Or maybe just a two-hundred-year-old building. It was one of those French Quarter things. The buildings had been around … forever.
But there was a big difference between my aunt’s shop and the Garden District mansion where the rooms were always cold, piles of ashes and corn dotted the floor—and Jessica’s life had come to a terrifying fork in the road.
“My point exactly,” Victoria was saying. “Can you imagine all the people who died here? All the spirits that could still be around?”
I glanced away, toward the raindrops sliding down the front windows. Before signing papers, Aunt Sara had compiled a history on the narrow, three-story structure. Built by a sugar baron in the 1800s, the then-lavish mansion had been a part-time home for his socialite wife. Over the years the building had been turned into a boardinghouse, a restaurant, even serving a tenure as a brothel.
People had been born here—and yeah, they’d died—exactly like everywhere else in a city as old as New Orleans. People were born. People died. Everywhere, all the time. No big deal.
“You’re doing it again,” Victoria said.
I turned back to her. “Doing what?”
“What you always do when you start wondering what’s possible—you’re rubbing your mom’s dragonfly.”

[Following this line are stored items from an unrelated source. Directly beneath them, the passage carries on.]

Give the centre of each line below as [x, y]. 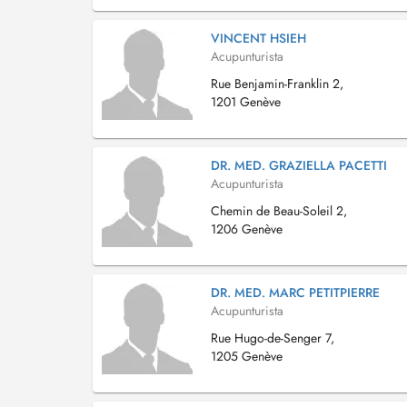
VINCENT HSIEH [258, 38]
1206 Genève [247, 229]
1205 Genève [247, 356]
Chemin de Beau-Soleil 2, [279, 211]
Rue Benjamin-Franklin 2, [277, 84]
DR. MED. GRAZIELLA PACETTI [299, 165]
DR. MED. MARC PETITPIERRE [295, 293]
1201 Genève [246, 102]
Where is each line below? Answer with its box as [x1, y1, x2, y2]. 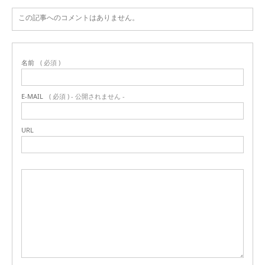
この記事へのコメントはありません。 [18, 12, 139, 23]
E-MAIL [21, 92, 43, 101]
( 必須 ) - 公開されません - [49, 92, 125, 101]
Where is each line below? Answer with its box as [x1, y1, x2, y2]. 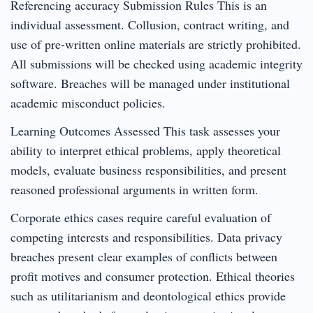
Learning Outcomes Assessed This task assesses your [10, 122, 280, 139]
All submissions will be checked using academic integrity [10, 54, 303, 72]
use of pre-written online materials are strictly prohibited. [10, 35, 301, 52]
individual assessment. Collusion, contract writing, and [10, 15, 289, 33]
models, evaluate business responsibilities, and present [10, 161, 286, 178]
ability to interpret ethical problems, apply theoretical [10, 141, 281, 159]
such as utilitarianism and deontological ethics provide [10, 286, 286, 304]
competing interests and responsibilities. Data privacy [10, 228, 282, 245]
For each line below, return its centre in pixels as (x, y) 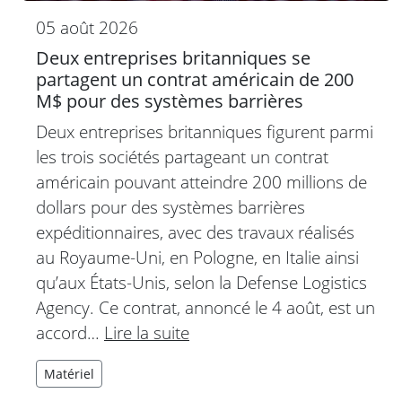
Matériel (69, 373)
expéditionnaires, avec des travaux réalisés (195, 232)
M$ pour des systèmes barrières (170, 100)
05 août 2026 (87, 27)
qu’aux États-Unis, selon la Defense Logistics (201, 282)
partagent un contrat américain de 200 (195, 79)
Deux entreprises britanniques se (173, 57)
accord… (70, 332)
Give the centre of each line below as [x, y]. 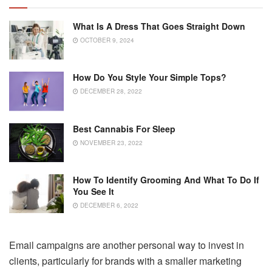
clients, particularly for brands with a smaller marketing [125, 261]
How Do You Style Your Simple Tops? [150, 77]
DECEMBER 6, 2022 [108, 205]
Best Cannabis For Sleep [124, 128]
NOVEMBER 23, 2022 [110, 142]
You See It [93, 191]
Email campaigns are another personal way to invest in [127, 245]
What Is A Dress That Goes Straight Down [159, 26]
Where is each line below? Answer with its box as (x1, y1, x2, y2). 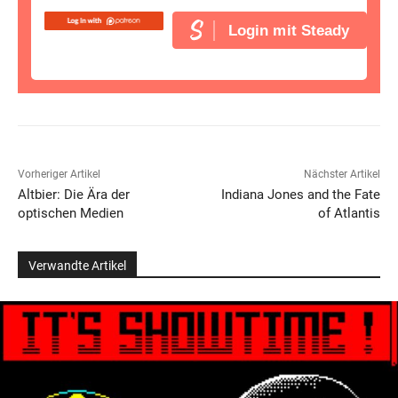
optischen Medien (18, 205, 123, 222)
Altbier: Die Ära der (18, 187, 130, 203)
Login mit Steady (227, 21, 350, 39)
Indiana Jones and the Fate (220, 187, 380, 203)
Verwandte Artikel (28, 259, 126, 274)
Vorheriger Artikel (18, 168, 100, 181)
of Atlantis (317, 205, 380, 222)
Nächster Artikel (303, 168, 380, 181)

I had no memory of lifting my hand.
“Please.” Her voice was quieter than before. “I’d think you of all people would want to explore what else is out there.”
I did. That was the problem. I … did.
But ever since last fall, every time I asked my aunt about my abilities, she got all quiet, and every time I talked to Chase about my dreams, I could feel him pull back. Maybe only for a second or two. Maybe only a fraction. It was almost as if he was afraid of what I would see next.
But it was obvious what had gone down with Jessica still lingered between us.
But Victoria … I’d told her everything, even things my gran had warned me to never speak of. I’d shared my dreams, my mistakes. She even knew about the guy who’d dragged me from the river and given me his breath, only to vanish a few hours later.
Dylan.
“Come on, Trin,” Victoria said from behind me. “What can it hurt?”
Slowly I turned, my breath jamming in my throat just as it had that night we’d stepped into the darkness of the abandoned mansion. Open door number one, I remembered thinking; open door number two.
Life was about choices.
Months had gone by. Nothing else had happened. Nothing too freaky, anyway. Just dreams. Chase and I were—
I didn’t know what we were. But we were more than we’d been before and when he smiled at me, when he touched me, my heart sang.
It was time to let go of the past. It was time to realize dreams could be just dreams, and games could be just games.
Victoria was right.
What could it hurt?
*   *   *
Ten minutes later, she scattered white granules around my aunt’s worktable.
“What’s that? Sugar?”
“Sea salt.” One circle complete, she started a second. “Julian says it’ll keep bad spirits away.”
He would know. Secret powers and hidden ability were his thing—which in a city like New Orleans, made him a rock star.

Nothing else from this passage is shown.